>>

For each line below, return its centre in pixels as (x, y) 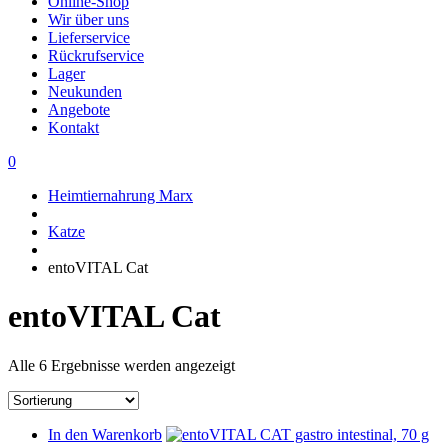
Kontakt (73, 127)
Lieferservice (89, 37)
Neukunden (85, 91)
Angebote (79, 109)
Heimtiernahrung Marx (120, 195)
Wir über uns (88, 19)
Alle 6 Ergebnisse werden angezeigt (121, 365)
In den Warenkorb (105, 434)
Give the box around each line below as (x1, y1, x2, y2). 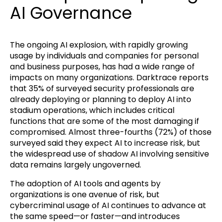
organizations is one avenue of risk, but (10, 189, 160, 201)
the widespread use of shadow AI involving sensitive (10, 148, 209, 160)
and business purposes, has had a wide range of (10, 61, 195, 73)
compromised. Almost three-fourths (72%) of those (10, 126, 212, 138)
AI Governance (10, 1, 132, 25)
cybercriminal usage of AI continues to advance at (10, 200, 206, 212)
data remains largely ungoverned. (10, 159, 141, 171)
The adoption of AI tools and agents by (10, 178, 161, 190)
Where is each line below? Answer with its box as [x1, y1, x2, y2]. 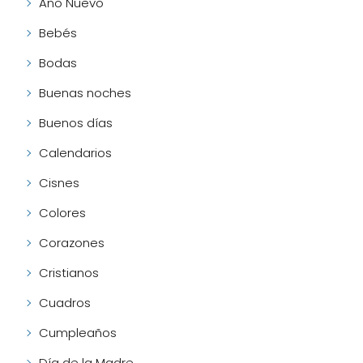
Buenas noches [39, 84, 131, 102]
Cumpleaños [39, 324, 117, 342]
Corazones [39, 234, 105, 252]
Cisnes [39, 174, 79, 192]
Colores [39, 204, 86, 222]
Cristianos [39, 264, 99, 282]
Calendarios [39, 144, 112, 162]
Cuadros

<<
>>

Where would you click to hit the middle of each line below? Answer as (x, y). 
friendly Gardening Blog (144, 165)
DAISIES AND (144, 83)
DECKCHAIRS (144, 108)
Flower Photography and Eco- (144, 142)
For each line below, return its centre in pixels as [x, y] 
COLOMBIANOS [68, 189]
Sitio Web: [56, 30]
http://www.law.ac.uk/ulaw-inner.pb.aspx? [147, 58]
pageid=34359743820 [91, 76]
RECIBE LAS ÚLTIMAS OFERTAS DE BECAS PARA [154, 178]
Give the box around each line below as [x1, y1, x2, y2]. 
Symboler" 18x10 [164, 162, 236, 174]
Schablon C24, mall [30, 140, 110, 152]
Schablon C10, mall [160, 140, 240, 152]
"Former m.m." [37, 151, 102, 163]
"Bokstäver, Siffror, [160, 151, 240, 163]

<<

● **What you will do**: Extract the part of the records that opens with the line containing "and business purposes, has" and closes with the line containing "Colores [39, 204, 86, 222]". Take only those lines, exactly, and no pictures.

● **Answer for the task**:
and business purposes, has had a wide range of (10, 61, 195, 73)
compromised. Almost three-fourths (72%) of those (10, 126, 212, 138)
AI Governance (10, 1, 132, 25)
cybercriminal usage of AI continues to advance at (10, 200, 206, 212)
data remains largely ungoverned. (10, 159, 141, 171)
The adoption of AI tools and agents by (10, 178, 161, 190)
Where is each line below? Answer with its box as [x1, y1, x2, y2]. 
Buenas noches [39, 84, 131, 102]
Cumpleaños [39, 324, 117, 342]
Corazones [39, 234, 105, 252]
Cisnes [39, 174, 79, 192]
Colores [39, 204, 86, 222]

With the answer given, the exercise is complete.